TASK. Look below for the line containing "chủ động hành"; from there through the line containing "Décodeurs Des pays", both lines included, please set down each line exactly and nothing else.

Records from a data source:
☆ ☆ ☆ ☆ ☆ ☆ ☆
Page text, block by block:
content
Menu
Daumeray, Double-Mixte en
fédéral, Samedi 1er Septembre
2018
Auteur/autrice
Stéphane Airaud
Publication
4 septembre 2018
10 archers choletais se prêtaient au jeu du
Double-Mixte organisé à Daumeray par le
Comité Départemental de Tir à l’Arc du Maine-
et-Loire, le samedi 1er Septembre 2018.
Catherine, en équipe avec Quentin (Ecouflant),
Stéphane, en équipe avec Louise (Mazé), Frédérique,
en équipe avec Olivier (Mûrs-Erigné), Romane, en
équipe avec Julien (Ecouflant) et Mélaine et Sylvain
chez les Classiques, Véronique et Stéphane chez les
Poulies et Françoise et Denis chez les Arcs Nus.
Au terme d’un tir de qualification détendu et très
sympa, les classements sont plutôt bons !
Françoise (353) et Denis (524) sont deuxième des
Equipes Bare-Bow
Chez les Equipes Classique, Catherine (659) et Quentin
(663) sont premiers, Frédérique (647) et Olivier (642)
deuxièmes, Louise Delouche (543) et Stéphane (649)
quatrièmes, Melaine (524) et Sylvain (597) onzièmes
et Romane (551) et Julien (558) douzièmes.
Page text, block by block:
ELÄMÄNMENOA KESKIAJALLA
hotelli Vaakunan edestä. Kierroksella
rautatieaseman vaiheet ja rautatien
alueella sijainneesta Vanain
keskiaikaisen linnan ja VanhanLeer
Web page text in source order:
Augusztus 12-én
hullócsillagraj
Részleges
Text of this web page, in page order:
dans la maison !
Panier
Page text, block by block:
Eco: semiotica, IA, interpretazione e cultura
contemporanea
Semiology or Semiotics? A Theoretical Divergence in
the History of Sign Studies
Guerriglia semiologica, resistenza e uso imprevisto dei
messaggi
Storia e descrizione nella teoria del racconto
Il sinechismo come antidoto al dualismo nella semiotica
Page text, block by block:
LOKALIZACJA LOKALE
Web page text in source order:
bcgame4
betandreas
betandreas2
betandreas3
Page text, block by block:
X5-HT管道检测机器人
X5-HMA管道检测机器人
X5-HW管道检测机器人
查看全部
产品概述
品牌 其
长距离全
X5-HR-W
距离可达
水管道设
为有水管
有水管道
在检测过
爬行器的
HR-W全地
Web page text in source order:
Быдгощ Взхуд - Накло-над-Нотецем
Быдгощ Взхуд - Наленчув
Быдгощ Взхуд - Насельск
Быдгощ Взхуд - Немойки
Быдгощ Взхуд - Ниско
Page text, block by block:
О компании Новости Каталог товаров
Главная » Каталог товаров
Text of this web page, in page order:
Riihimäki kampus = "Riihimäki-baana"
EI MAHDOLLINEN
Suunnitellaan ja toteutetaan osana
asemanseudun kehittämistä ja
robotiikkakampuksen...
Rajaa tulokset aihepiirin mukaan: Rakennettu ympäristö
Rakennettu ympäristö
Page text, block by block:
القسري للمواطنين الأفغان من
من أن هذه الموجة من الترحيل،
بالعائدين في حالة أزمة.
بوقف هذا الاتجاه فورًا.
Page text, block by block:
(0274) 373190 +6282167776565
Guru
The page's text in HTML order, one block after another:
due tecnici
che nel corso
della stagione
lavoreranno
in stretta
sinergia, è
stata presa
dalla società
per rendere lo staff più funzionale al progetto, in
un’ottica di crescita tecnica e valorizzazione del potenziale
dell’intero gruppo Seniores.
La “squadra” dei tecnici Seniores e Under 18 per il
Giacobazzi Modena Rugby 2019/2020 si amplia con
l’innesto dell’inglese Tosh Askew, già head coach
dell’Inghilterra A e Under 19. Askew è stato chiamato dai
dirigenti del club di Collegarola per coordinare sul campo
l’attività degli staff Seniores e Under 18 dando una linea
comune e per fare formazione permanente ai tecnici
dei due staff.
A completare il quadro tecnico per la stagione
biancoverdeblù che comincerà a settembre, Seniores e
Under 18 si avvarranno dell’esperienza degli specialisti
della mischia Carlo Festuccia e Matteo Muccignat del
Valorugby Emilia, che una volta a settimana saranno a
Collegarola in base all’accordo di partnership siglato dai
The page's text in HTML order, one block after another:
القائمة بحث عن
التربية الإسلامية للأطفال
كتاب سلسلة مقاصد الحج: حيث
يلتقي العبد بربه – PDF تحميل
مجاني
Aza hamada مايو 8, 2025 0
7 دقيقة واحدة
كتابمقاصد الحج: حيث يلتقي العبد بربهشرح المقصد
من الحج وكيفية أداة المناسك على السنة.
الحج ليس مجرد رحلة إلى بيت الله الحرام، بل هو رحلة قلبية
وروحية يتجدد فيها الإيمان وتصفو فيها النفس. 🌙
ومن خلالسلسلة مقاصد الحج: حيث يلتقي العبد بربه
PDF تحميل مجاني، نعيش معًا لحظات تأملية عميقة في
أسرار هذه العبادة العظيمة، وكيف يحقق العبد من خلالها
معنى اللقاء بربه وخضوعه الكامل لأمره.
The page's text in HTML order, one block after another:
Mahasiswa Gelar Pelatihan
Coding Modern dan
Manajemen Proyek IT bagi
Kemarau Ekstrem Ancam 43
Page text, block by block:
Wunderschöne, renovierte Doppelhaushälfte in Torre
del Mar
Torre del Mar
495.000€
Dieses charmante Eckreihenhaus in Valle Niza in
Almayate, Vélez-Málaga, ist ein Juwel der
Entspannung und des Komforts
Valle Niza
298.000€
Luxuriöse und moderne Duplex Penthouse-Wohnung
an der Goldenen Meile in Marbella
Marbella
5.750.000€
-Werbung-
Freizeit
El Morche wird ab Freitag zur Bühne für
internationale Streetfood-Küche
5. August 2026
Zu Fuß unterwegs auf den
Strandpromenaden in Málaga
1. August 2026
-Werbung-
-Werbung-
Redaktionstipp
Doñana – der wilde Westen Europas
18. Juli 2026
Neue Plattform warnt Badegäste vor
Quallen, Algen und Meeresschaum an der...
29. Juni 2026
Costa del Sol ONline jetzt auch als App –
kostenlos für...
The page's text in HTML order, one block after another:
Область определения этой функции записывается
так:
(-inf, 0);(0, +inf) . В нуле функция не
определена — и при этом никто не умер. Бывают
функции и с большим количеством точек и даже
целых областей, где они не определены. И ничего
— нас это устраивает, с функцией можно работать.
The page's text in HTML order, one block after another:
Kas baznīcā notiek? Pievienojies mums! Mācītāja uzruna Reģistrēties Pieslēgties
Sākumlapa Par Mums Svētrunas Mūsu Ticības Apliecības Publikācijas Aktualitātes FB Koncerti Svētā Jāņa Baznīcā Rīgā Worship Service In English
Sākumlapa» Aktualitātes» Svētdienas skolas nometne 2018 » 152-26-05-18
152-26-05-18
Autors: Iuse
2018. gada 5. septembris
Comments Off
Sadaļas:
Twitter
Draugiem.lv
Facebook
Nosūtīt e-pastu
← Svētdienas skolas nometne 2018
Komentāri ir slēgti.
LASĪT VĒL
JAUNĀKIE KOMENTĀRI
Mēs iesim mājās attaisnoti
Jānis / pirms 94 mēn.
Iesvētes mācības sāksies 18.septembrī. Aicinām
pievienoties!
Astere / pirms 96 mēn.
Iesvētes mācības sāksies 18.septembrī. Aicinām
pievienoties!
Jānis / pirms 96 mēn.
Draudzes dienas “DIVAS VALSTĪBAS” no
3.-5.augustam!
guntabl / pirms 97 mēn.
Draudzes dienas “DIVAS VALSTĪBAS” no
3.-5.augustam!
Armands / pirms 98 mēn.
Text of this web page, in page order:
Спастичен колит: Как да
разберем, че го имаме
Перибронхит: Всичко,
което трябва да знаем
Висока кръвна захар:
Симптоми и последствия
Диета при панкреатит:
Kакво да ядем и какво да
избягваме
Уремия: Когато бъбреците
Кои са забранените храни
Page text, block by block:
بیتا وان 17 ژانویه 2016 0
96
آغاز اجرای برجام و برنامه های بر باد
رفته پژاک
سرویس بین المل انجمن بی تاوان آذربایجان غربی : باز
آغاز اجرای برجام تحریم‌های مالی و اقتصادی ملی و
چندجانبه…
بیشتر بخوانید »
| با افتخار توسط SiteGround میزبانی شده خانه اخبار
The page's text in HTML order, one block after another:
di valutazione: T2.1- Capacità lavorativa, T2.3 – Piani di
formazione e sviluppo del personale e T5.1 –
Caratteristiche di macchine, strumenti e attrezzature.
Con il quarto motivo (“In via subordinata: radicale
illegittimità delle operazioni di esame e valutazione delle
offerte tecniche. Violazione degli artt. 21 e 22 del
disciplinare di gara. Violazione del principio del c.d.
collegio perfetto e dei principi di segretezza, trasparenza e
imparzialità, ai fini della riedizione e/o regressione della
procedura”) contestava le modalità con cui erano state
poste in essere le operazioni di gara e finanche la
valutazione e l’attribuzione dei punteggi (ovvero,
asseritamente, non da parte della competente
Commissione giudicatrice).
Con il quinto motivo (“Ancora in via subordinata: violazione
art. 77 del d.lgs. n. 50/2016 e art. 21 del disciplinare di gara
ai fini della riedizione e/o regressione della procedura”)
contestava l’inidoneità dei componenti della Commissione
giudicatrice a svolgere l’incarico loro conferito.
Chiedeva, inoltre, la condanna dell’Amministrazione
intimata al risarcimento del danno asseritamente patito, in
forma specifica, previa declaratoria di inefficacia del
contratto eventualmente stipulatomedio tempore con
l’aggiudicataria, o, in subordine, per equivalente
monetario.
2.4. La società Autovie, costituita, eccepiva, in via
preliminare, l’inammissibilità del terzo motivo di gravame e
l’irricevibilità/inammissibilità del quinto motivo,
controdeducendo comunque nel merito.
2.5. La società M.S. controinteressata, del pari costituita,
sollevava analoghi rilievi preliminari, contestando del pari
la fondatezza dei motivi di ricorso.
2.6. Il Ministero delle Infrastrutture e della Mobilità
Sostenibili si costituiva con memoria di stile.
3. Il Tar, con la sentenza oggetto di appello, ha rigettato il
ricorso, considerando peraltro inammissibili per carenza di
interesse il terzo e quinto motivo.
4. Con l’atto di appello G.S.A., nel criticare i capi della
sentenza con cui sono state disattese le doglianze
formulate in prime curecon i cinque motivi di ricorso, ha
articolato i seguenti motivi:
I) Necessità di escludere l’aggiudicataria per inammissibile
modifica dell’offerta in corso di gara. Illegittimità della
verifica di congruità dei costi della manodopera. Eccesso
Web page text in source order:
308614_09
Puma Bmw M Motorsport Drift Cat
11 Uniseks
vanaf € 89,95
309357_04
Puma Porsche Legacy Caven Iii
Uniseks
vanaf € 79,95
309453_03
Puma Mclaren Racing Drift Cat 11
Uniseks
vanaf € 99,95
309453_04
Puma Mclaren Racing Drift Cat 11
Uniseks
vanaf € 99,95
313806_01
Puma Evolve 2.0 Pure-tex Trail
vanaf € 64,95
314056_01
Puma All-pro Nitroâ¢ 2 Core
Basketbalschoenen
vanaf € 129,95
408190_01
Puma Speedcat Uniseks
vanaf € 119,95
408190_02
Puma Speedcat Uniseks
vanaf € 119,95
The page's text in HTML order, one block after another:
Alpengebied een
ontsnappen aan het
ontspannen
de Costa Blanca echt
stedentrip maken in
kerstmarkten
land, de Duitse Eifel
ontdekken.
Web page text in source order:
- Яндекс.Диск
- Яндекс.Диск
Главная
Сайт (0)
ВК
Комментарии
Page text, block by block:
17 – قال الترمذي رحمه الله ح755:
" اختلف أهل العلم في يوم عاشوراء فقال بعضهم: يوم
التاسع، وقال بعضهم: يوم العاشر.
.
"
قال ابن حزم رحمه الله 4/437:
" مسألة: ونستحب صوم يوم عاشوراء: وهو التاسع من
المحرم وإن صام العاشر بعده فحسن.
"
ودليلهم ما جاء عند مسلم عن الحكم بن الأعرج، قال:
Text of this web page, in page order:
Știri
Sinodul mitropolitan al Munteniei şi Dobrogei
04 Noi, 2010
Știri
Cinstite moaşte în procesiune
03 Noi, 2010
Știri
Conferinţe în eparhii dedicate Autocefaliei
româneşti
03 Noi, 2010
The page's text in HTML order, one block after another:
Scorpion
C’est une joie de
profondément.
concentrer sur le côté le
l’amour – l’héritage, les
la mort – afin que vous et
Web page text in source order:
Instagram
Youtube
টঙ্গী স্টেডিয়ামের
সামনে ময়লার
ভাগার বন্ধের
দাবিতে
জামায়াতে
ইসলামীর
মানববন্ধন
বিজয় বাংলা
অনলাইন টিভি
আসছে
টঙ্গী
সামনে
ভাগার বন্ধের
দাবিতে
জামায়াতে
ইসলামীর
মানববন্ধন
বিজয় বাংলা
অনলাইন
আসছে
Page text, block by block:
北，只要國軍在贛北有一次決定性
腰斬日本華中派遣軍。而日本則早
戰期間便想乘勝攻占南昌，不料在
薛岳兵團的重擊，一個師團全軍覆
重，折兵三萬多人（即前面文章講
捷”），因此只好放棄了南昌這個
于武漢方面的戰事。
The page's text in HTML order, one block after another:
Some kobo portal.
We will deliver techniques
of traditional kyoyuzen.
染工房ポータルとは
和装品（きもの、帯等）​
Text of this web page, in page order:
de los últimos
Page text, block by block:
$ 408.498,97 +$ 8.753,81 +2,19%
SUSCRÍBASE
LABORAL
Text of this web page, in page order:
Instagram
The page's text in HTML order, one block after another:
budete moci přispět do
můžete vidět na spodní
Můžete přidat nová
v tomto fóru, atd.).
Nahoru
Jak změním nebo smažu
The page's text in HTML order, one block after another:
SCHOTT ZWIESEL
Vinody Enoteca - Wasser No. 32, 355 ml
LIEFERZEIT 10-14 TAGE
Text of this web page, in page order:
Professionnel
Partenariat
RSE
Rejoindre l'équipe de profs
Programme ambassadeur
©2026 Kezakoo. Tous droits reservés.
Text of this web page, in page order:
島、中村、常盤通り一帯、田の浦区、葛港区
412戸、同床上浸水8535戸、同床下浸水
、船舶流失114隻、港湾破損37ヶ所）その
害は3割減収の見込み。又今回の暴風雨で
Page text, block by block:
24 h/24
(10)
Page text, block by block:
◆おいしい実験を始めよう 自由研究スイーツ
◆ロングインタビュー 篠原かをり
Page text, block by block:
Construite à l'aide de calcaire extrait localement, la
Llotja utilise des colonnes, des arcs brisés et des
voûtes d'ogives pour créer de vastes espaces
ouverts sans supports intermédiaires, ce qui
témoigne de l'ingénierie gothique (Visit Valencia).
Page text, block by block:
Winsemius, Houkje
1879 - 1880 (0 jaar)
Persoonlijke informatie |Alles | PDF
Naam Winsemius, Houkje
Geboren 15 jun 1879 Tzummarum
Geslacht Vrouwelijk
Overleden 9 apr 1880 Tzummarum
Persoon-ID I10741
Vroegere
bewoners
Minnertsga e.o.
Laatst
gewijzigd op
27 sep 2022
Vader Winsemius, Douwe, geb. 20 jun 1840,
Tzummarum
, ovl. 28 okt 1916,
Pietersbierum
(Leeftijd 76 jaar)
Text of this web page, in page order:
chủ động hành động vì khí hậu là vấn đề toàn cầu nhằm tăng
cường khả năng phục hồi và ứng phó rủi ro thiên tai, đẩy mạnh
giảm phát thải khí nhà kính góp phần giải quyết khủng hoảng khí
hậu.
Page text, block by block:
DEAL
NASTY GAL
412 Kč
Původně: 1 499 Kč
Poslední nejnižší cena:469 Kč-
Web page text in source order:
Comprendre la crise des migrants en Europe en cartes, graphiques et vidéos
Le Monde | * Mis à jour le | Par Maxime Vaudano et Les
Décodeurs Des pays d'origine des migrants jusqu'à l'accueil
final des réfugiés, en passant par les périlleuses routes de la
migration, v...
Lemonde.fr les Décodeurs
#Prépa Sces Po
☆ ☆ ☆ ☆ ☆ ☆ ☆
TASK OUTPUT.
chủ động hành động vì khí hậu là vấn đề toàn cầu nhằm tăng
cường khả năng phục hồi và ứng phó rủi ro thiên tai, đẩy mạnh
giảm phát thải khí nhà kính góp phần giải quyết khủng hoảng khí
hậu.
Page text, block by block:
DEAL
NASTY GAL
412 Kč
Původně: 1 499 Kč
Poslední nejnižší cena:469 Kč-
Web page text in source order:
Comprendre la crise des migrants en Europe en cartes, graphiques et vidéos
Le Monde | * Mis à jour le | Par Maxime Vaudano et Les
Décodeurs Des pays d'origine des migrants jusqu'à l'accueil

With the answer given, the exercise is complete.